> WORK TO BE COMPLETED
Supply the number of lines in the listing below in which the word "index" occurs, and nothing else.

════════════════

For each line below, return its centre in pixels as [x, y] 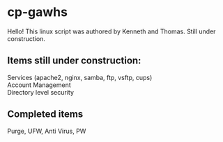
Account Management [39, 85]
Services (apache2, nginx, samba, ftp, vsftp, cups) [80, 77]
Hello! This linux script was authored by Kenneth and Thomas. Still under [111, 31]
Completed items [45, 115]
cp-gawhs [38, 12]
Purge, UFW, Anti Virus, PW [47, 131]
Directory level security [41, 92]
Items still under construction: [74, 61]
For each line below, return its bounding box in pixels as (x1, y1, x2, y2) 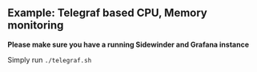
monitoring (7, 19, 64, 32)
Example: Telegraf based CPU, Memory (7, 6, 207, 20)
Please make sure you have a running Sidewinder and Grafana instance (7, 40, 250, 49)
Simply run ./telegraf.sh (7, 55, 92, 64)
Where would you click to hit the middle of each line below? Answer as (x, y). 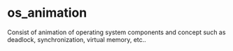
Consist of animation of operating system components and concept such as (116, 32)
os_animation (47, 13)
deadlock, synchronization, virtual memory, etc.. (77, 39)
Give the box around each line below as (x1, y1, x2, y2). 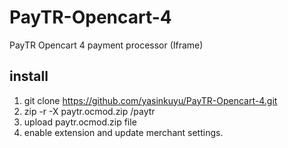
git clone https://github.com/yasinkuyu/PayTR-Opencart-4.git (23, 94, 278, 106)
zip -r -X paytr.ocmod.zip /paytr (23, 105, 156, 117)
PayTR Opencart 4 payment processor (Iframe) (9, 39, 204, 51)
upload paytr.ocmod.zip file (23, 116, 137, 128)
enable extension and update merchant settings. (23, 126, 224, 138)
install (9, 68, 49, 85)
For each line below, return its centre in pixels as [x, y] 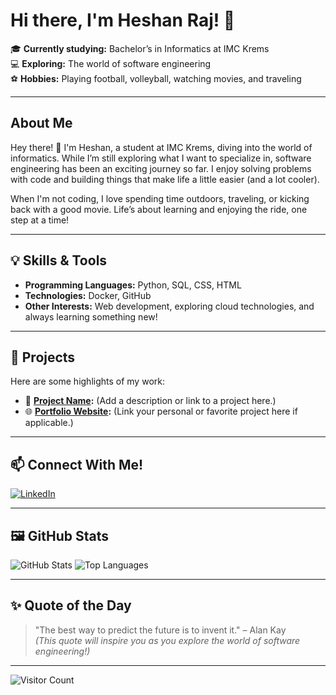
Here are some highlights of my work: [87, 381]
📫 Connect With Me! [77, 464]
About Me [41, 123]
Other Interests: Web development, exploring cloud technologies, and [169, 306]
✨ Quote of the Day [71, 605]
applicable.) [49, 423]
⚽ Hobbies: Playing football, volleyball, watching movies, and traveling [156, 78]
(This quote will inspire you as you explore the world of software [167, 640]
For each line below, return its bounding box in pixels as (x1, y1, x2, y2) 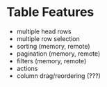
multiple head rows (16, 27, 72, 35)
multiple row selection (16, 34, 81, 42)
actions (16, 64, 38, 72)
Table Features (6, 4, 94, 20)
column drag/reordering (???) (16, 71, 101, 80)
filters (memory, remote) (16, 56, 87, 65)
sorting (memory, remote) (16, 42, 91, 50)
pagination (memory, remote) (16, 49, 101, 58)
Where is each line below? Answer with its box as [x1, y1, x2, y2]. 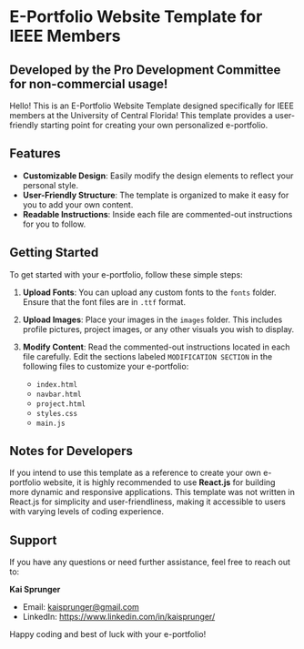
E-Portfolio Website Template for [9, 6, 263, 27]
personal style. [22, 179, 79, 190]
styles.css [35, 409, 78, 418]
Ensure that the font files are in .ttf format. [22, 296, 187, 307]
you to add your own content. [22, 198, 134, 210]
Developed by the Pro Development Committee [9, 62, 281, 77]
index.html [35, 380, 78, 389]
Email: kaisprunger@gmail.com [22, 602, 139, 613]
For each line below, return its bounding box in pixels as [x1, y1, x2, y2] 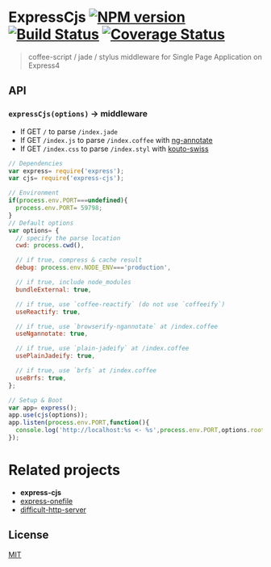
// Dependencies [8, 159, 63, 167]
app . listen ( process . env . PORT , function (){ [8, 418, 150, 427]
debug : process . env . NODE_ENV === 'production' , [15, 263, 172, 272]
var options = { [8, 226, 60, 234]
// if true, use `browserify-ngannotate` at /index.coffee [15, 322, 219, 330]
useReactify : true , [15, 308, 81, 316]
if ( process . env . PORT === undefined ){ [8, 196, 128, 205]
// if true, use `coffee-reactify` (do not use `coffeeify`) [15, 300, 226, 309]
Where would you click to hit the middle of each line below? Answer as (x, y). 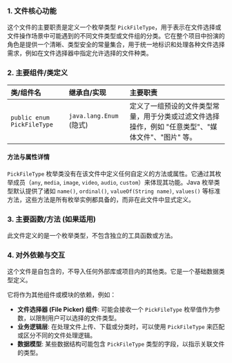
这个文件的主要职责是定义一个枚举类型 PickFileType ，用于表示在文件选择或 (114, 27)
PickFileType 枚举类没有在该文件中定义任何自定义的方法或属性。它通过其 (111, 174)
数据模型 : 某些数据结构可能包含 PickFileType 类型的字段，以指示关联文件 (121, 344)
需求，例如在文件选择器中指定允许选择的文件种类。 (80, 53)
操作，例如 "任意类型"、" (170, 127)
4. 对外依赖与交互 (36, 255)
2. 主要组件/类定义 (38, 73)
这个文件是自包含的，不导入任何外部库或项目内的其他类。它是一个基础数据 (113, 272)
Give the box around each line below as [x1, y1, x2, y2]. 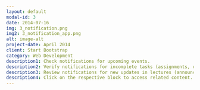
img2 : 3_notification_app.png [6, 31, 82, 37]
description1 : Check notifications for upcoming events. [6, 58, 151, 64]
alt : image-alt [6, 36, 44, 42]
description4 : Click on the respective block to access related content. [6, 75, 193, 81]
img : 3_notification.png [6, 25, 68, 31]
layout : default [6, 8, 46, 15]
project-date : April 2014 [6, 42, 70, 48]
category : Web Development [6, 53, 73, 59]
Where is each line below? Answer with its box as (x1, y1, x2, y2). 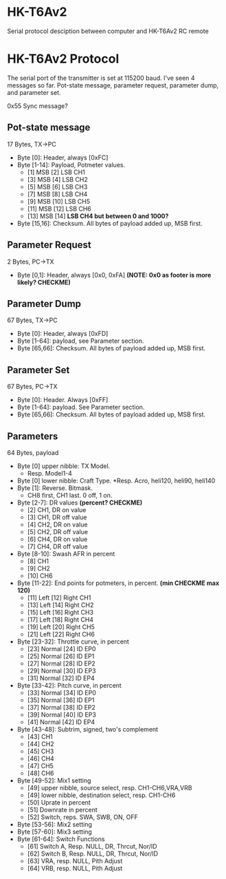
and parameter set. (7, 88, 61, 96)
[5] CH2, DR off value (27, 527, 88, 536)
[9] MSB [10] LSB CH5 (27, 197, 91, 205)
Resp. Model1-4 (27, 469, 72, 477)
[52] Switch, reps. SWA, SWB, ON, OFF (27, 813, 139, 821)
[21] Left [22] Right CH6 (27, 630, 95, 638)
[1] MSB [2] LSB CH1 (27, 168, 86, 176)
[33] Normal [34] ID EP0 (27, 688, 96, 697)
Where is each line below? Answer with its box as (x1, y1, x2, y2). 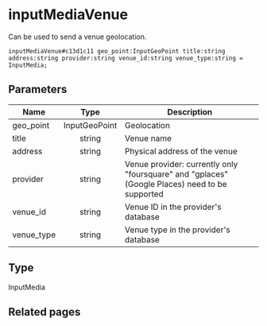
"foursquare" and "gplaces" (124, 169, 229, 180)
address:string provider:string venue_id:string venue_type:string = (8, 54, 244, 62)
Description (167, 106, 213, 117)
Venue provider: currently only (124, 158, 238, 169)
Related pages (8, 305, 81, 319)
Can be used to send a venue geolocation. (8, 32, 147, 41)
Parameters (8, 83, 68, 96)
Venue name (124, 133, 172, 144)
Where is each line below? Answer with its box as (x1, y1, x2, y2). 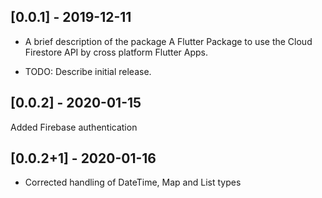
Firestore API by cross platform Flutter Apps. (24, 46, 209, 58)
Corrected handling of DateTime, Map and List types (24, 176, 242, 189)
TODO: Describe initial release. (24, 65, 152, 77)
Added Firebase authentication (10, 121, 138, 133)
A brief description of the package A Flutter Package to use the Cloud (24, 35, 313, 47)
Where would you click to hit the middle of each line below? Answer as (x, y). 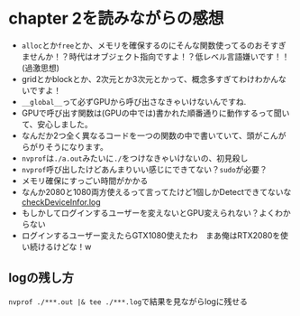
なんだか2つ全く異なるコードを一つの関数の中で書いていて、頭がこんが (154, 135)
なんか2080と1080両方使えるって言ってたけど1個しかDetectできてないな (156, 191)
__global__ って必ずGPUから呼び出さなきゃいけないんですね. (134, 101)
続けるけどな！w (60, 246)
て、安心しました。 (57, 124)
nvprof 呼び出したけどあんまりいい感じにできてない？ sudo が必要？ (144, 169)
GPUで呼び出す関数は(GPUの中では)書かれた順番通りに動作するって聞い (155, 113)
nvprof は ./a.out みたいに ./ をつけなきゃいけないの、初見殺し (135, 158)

════════════════

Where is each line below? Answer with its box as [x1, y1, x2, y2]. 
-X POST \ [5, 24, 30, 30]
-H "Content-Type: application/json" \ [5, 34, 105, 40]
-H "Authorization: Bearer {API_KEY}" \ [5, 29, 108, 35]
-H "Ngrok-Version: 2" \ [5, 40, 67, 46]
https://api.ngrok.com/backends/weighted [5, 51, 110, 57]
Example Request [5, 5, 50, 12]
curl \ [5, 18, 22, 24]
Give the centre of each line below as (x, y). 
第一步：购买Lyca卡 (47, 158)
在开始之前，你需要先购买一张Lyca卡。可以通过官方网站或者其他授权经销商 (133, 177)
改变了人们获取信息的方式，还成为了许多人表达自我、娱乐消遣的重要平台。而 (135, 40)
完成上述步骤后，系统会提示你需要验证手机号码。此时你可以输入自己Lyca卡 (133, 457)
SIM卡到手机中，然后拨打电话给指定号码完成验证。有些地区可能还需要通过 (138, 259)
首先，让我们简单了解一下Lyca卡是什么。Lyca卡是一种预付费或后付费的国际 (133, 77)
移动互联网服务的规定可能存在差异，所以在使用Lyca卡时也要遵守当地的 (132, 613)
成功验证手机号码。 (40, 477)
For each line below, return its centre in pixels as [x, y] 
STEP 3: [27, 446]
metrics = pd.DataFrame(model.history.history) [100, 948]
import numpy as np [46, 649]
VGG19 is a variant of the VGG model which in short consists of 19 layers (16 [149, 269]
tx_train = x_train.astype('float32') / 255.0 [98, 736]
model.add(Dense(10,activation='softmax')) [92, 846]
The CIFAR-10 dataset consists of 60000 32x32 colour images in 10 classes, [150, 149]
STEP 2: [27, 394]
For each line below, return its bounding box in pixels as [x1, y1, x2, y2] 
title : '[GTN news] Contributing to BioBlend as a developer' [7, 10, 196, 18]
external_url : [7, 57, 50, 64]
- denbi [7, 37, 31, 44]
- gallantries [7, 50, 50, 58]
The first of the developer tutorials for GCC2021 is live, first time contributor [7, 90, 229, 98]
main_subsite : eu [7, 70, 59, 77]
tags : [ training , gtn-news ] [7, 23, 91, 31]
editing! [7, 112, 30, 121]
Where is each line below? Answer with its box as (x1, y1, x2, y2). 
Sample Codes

════════════════

> SOLUTION
2